Gefragte Festival-Chefin: Anastasia Wolkenstein

Anastasia Wolkenstein, seit 14 Jahren Bookerin für Jazzmusiker, überraschte im Januar diesen Jahres mit „Sparks & Visions“, einem Festival an ihrem Wohnort Regensburg. Die zweite Überraschung war, dass sie von Tina Heine die künstlerische Leitung von „Jazz&TheCity“ in Salzburg übernommen hat. Klaus von Seckendorff traf sich mit der gefragten Festivalchefin zum Gespräch.

JazzZeitung: Hattest Du schon länger vor, ein Festival zu machen, oder war es die Gelegenheit, die Dich dazu verführt hat?

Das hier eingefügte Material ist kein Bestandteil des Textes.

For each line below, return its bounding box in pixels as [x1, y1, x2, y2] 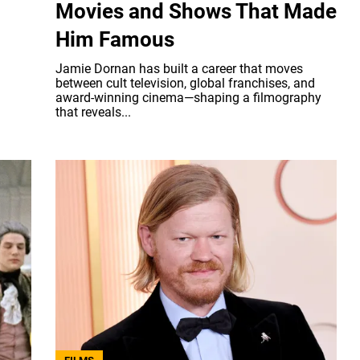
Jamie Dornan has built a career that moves [55, 60, 303, 76]
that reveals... [55, 104, 131, 120]
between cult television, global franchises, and [55, 75, 315, 91]
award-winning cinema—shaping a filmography [55, 89, 321, 105]
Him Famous [55, 27, 174, 51]

Anastasia Wolkenstein: Es hat sich beides getroffen, eine schöne Fügung. Mich hat immer schon die Idee fasziniert, ein Festival zu kuratieren. Anfang 2022 hat sich herausgestellt, dass es in Regensburg Bedarf gab für ein Festival im ersten Jahresquartal, und dass es im Theater am Bismarckplatz stattfinden kann, was durchaus nicht selbstverständlich ist. Die Umstände waren so optimal, dass ich es einfach versuchen musste.

JazzZeitung: Wie ist das angelaufen?

Wolkenstein: Ich habe im Februar 2022 grünes Licht bekommen für eine Erstausgabe im Januar des folgenden Jahres. Vieles musste kurzfristig gestemmt werden: Gründung, Förderstruktur, Homepage, Pressearbeit  und alles, was eben so dazu gehört. Das war schon ein Kraftakt, wobei das finanzielle Risiko komplett bei mir liegt. Das mag nach naivem Idealismus klingen, aber ich hatte eine Grundzuversicht, dass ein Internationales Jazzfestival im Theater funktionieren kann und zum Glück auch ein paar Sponsoren gefunden. Es war mir wichtig, ein Zeichen zu setzen, dass auch in schwierigen Zeiten Neues und Schönes passieren kann und gerade dann auch muss. Außerdem werde ich von der der Stadt unterstützt, da sie das erste Quartal des Jahres beleben möchte, und vom Bayerischen Kulturfond habe ich ebenfalls Mittel bekommen, denn ich bin mit dem Projekt  gemeinnützig. Sollte es aber mal ein Defizit geben, bleibt das bei mir hängen.

Salzburg Calling

JazzZeitung: Gewagt, gewagt. Du hast diesen Kraftakt bisher so hingekriegt, dass Sparks & Visions bei Publikum, Stadt und Presse bestens ankam. Es sollte in diesem Jahr allerdings nicht der einzige bleiben.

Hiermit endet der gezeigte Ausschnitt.